If using the Use accuracy-optimized metablueprint option, be sure to set Upper Bound Running Time to a value approximating 30 hours.
These excepted models are maintained in a model blacklist, indicated with an icon on the Leaderboard:
You can view the contents of the list (that is, the models excluded from subsequent sample size builds) by expanding the Time Blacklisted Models link in the Worker Queue.
You cannot compare "present day value" when each row of your data has a different history length. Use the Exposure parameter when calculating risk by comparing observations that are not of equal duration. Exposure is a special weighting used to balance risk over time. For example, let's say you have determined that a policy files, on average, two claims per year. When comparing two policies—a half-year policy and a full-year policy—statistically speaking, the half-year policy will file one claim while the full-year policy will file two claims (on average). Exposure allows DataRobot to adjust predictions for the time difference.
Applying the Offset parameter is helpful when working with projects that rely on data that has a fixed component and a variable component. Offsets lets you limit a model to predicting on only the variable component. This is especially important when the fixed component varies. When you set the Offset parameter, DataRobot marks the feature as such and makes predictions without considering the fixed value.
Residual modeling is a commonly used method when important risk factors (for example, underwriting cycle, year, age, loss maturity, etc.) contribute strongly to the outcome, and mask all other effects, potentially leading to a highly biased result.
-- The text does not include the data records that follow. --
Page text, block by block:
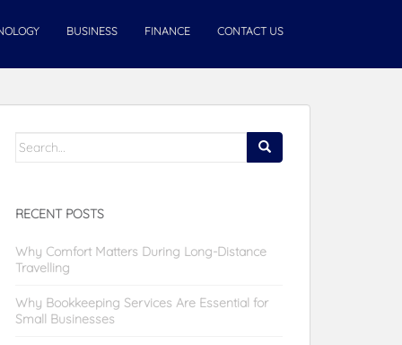
BUSINESS FINANCE CONTACT US
Search
RECENT POSTS
Why Comfort Matters During Long-Distance
Travelling
Why Bookkeeping Services Are Essential for
Small Businesses
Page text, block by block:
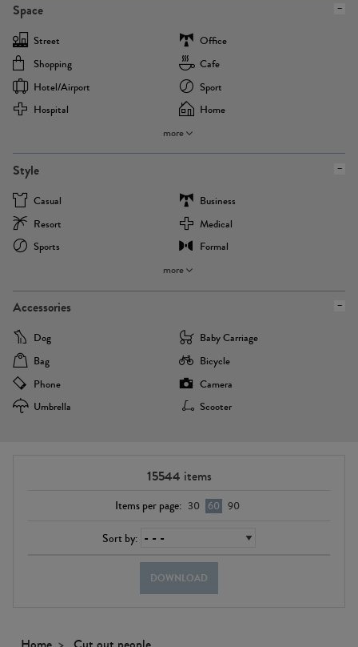
Space
Street
Office
Shopping
Cafe
Hotel/airport
Sport
Hospital
Home
more
Style
Casual
Business
Resort
Medical
Sports
Formal
more
Accessories
Dog
Baby Carriage
Bag
Bicycle
Phone
Camera
Umbrella
Scooter
15544 items
Items per page: 30 60 90
Sort by:
DOWNLOAD
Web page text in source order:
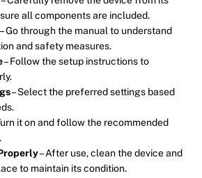
all components are included.
– Go through the manual to understand
and safety measures.
– Follow the setup instructions to
– Select the preferred settings based
it on and follow the recommended
– After use, clean the device and
to maintain its condition.
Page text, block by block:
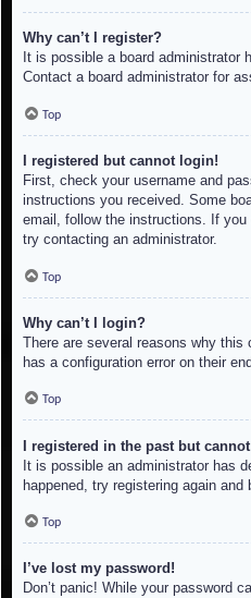
Why can’t I register?
It is possible a board administrator
Contact a board administrator for
Top
I registered but cannot login!
First, check your username and
instructions you received. Some
email, follow the instructions. If
try contacting an administrator.
Top
Why can’t I login?
There are several reasons why
has a configuration error on their
Top
I registered in the past but
It is possible an administrator has
happened, try registering again
Top
I’ve lost my password!
Don’t panic! While your password
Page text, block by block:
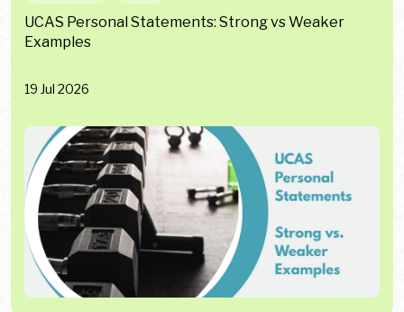
UCAS Personal Statements: Strong vs Weaker
Examples
19 Jul 2026
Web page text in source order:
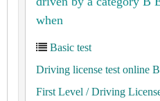
when
Basic test
Driving license test online
First Level / Driving
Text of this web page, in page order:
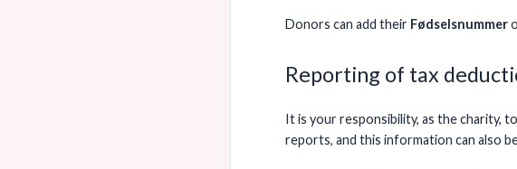
Donors can add their Fødselsnummer
Reporting of tax
It is your responsibility, as the charity,
reports, and this information can also
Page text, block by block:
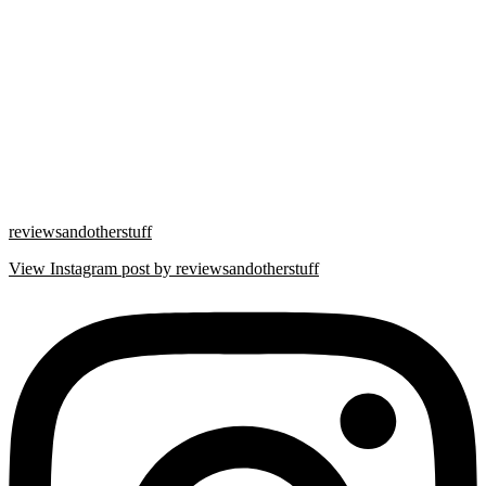
reviewsandotherstuff
View Instagram post by reviewsandotherstuff
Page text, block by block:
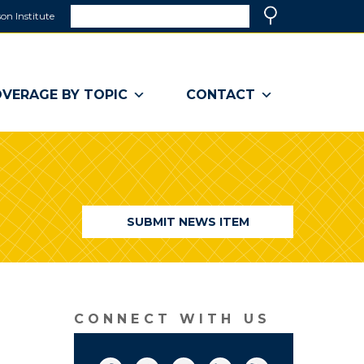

Setting Offsets deals with the data bias issue. Using a feature set as an offset is the equivalent of running the model against the residuals of the selected feature set. By modeling on residuals, you can tell the model to focus on telling you new information, rather than what you already know. With offsets, DataRobot focuses on the "other" factors when model building, while still incorporating the main risk factors in the final predictions.
The constraint issue in insurance can arise due to market competition or regulation. Some examples are: discounts on multicar or home-auto package policies being limited to a 20% maximum, suppressing rates for youthful drivers, or suppressing rates for certain disadvantaged territories. In these types of cases, some of the variables can be set to a specific value and added to the model predictions as offsets.
Count of Events explained¶
Count of Events improves modeling of a zero-inflated target by adding information on the frequency of non-zero events. Frequency x Severity models handle it as a special column. The frequency stage uses the column to model the frequency of non-zero events. The severity stage normalizes the severity of non-zero events in the column and uses that value as the weight. This is specially required to improve interpretability of frequency and severity coefficients.